Monitor the broader threat landscape for new attack vectors and adapt your security posture accordingly. The Radiant Capital attack introduced a novel combination of device compromise and transaction manipulation that many protocols were unprepared for. Staying informed about emerging threats — through security firms like SlowMist, CertiK, and Ancilia — allows teams to proactively strengthen their defenses before similar attacks target them.

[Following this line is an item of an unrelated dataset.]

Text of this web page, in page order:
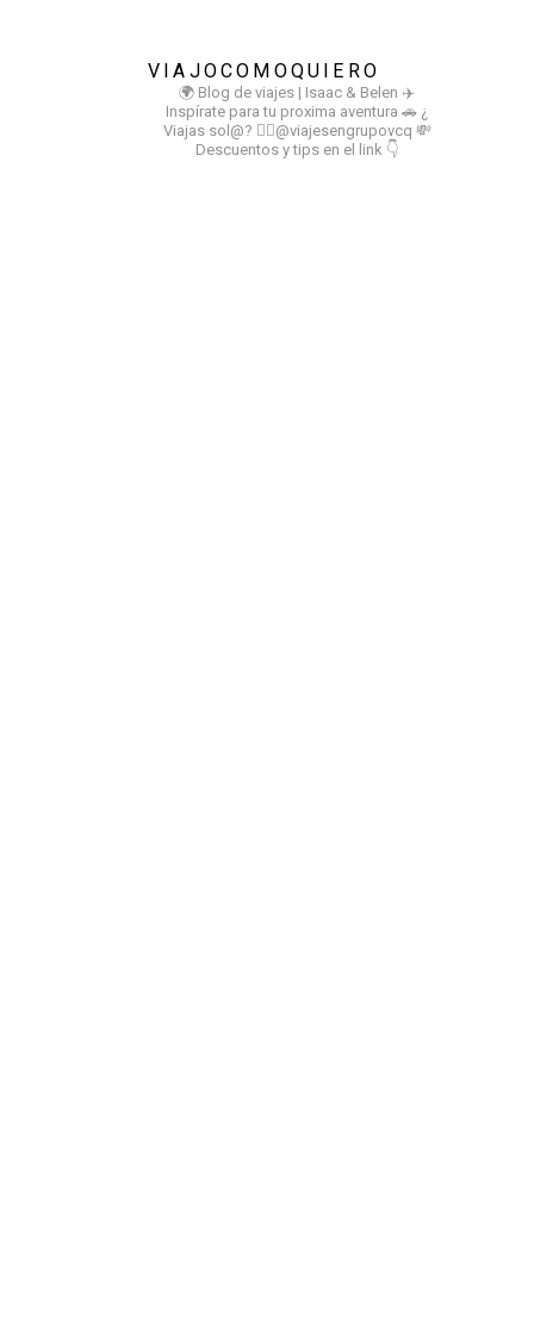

Finally, have an incident response plan in place before you need it. Know how to quickly freeze markets, revoke approvals, and communicate with users in the event of a breach. Radiant Capital’s two-hour silence between the initial detection and public acknowledgment was costly — every minute of delay allowed more funds to be drained and moved through decentralized exchanges.

Final Takeaway

The Radiant Capital exploit was not a failure of multisig technology itself, but a failure of implementation. A properly configured, monitored, and maintained multisig setup remains one of the strongest defenses available for managing crypto assets at scale. The key is treating security as a living system that requires constant attention, regular updates, and a healthy dose of paranoia about what could go wrong. In a market where $147 million can vanish in a single month across 28 attacks, there is no room for complacency.

Disclaimer: This article is for educational purposes only and does not constitute financial or investment advice. Always conduct your own research and consult with security professionals before implementing any security measures.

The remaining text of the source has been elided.